Putting A Larger Aftermarket YZ-F Tank On An FX

AmPro Yamaha's Corey MacDonald and Lucas Statom show us how

This article was originally featured in the August 2017 print edition of Dirt Rider

The Yamaha FX line is built specifically for the off-road market, but due to the need for a battery to power a starter and a cooling fan, the aftermarket FX tanks are smaller than the aftermarket YZ-F models by nearly half a gallon. That capacity deficit can mean the difference in an extra lap at a GNCC race—or more time on the trail before needing to return to the truck.

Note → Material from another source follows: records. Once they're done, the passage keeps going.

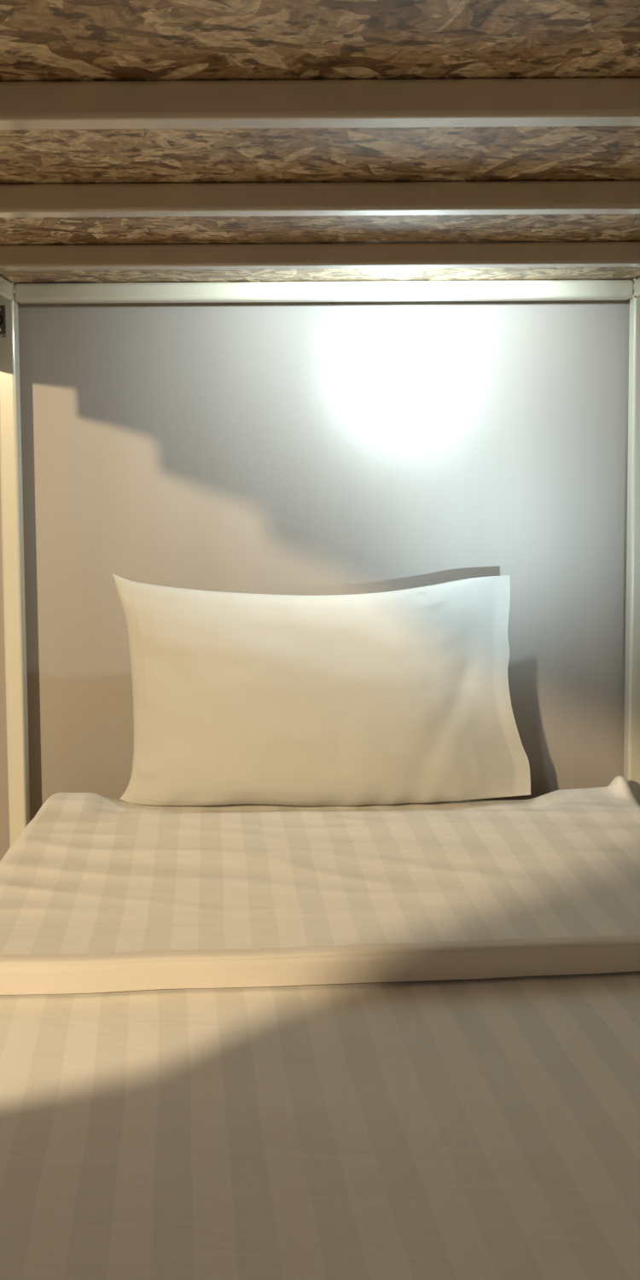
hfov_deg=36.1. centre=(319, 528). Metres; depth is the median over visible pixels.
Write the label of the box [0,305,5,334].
plate
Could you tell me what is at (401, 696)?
pillow
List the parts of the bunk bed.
rail, post, head rail, post, rail
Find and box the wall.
[0,298,629,861]
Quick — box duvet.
[0,775,639,994]
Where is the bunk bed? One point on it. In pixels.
(589, 101)
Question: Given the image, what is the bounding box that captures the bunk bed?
[0,77,639,847]
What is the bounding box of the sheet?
[0,971,639,1279]
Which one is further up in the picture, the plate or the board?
the board
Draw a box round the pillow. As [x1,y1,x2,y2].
[112,573,530,806]
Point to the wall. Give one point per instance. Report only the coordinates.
(362, 447)
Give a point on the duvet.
(99, 893)
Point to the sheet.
(489, 1128)
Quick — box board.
[0,0,639,283]

Here’s a look at the “FX oversized” tank on this Yamaha YZ450FX. The FX has a 4-inch-wide battery under the seat to power the starter and fan, so there is less room for the fuel tank than there is on a YZ-F.Shan Moore

The mechanics at AmPro Yamaha—Corey MacDonald and Lucas Statom—figured out how to solve the problem by using a smaller battery. The cool part is they managed to do it without eliminating anything on the bike, though on more recent adaptations MacDonald has trimmed down the wiring loom considerably. For instance, since the team doesn’t use the cooling fan, the fan relay system with fuses and relevant wiring is removed from the wiring loom. MacDonald even found a way to eliminate the tip-over switch on their racebikes, thus eliminating even more wiring.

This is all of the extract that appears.